Containment systems for contract micronization
We have a consolidated engineering expertise in developing containment systems, which are used in our cGMP contract micronization facilities or manufactured on request of customers for containment purposes (not only for micronization). In this area, we have developed our own engineering solutions for the containment of highly actives during the micronization process and for flexible containment in powder transferring.
SMEPAC test procedure is regularly applied to verify the containment level.
Sterile micronization of APIs
We have gained experience in the design and manufacture of containment systems for sterile micronization of APIs and for aseptic handling of sterile material. We offer our capability to micronize active pharmaceutical ingredients, maintaining the sterile chain.
Nanoparticles production unit
To get a particle size below 1µm, we offer a nanoparticles production unit, based on the super critical fluid (SCF) technology. After a feasibility study at laboratory scale, a fully cGMP plant is available for running atomization by SCF precipitation. Because of its high barrier isolation, the plant is suitable for HAPI handling and also for sterile processing.
Jet mills and isolators
In our independent engineering building, we manufacture spiral / opposed jet mills and rigid / flexible containment systems which are designed for internal use or tailor-made for our customers and sold worldwide.
The design and manufacture of our equipment is ISO 9000 certified and our engineering team (20 people) includes experts for equipment qualification and for the FAT / SAT activities.
More than 300 installations have been marketed so far in the world.

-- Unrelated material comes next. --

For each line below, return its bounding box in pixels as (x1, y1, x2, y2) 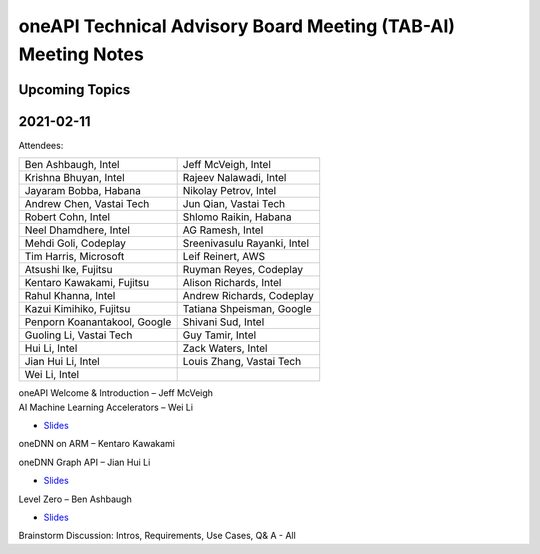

Particle size design and preformulation studies
We offer our expertise in particle size design to assist our customers in solid state characterization of a product during the pharmaceutical development phase or in the process optimization.
We are often involved by customers in the micronization of trial batches of NCEs, where particle size and the process are to be defined, taking into account the biopharmaceutical profile of the API.
New approaches to micronization are being studied (e.g. co-micronization), in relation to specific preformulation projects.
Established in 1970 as an engineering company manufacturing and selling jet mills, we expanded our competences in pharmaceutical contract micronization service. We are the leader in Europe for our micronization capacity (over 1,000t/year) and are unique in offering a synergic activity between our micronization service and our engineering department, taking advantage of their interaction and exchange of knowledge.